3. The method of claim 1, wherein the active region lases in a red region of an optical spectrum.

4. The method of claim 1, wherein step (b) includes the step of forming a quantum well in the active gain region.

5. The method of claim 1, wherein step (b) includes the step of forming a multiple, isolated, strained quantum well structure.

6. The method of claim 1, wherein step (c) includes the step of epitaxially growing the output mirror.

7. The method of claim 1, wherein step (c) includes the step of depositing a plurality of dielectric films to form the output mirror.

8. The method of claim 1, wherein step (d) includes the step of adhering a sapphire crystal with an optically transparent epoxy to the output mirror.

9. The method of claim 1, wherein step (d) includes the step of adhering a sapphire crystal to the output mirror using wafer bonding.

10. The method of claim 1, wherein step (g) includes the step of depositing a thin metallic film.

11. An electron beam pumped semiconductor laser screen comprising:

an output mirror; a gain region having a first surface adjacent the output mirror, the gain region formed from an indium gallium aluminum arsenide phosphide (InGaAlAsP) material system; and a metallic mirror attached to a second surface of the gain region.

12. The electron beam pumped semiconductor laser of claim 11, further including an output window bonded to the output mirror.

13. The electron beam pumped semiconductor laser of claim 11, wherein the output window is formed of a sapphire crystal.

14. The electron beam pumped semiconductor laser of claim 13 , further including a transparent optical epoxy to bond the output mirror to the sapphire crystal .

15. The electron beam pumped semiconductor laser of claim 11, wherein the gain region includes a quantum well .

16. The electron beam pumped semiconductor laser of claim 11, wherein the gain region includes a multiple, isolated, strained quantum well structure.

17. The electron beam pumped semiconductor laser of claim 16, wherein the gain region lases in a red region of an optical spectrum.

18. The electron beam pumped semiconductor laser of claim 11, wherein the metallic mirror is made from a metal selected from the group of aluminum and silver.

19. The electron beam pumped semiconductor laser of claim 17, wherein the metallic mirror has a thickness no greater than 100 nanometers.

20. A method for creating an electron beam pumped semiconductor laser screen comprising:

(a) growing an etch stop layer on a substrate;

(b) growing an active region on the etch stop layer;

(c) forming an output mirror on the active region;

(d) removing the substrate and the etch stop layer; and

(f) forming an input mirror over the active region where the etch stop layer was located.

21. The method of claim 20, wherein step (b) includes the step of epitaxially growing a gallium aluminum indium anfimonide arsenide material system.

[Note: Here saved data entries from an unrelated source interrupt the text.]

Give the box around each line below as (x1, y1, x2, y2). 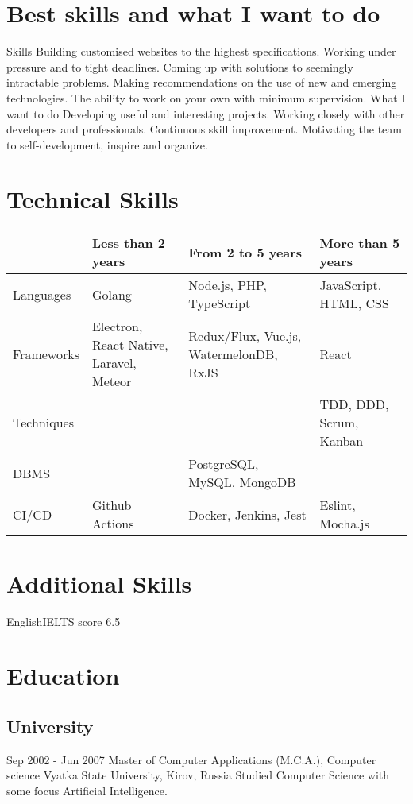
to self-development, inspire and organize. (6, 136, 208, 153)
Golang (91, 284, 132, 303)
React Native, (91, 335, 168, 354)
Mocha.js (319, 514, 369, 533)
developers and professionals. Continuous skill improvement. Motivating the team (6, 121, 402, 137)
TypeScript (188, 294, 251, 313)
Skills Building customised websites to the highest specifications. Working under (6, 43, 396, 60)
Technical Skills (6, 183, 179, 215)

22. The method of claim 20, wherein step (b) includes the step of epitaxially growing a mercury cadmium telluride material system.

23. The method of claim 20, wherein step (b) includes the step of epitaxially growing a cadmium zinc selenide sulfide material system.

24. The method of claim 20, wherein step (b) includes the step of epitaxially growing a zinc cadmium sulfide material system.

25. The method of claim 20, wherein step (b) includes the step of epitaxially growing a gallium aluminum nitride material system.

26. The product formed by the method of claim 20.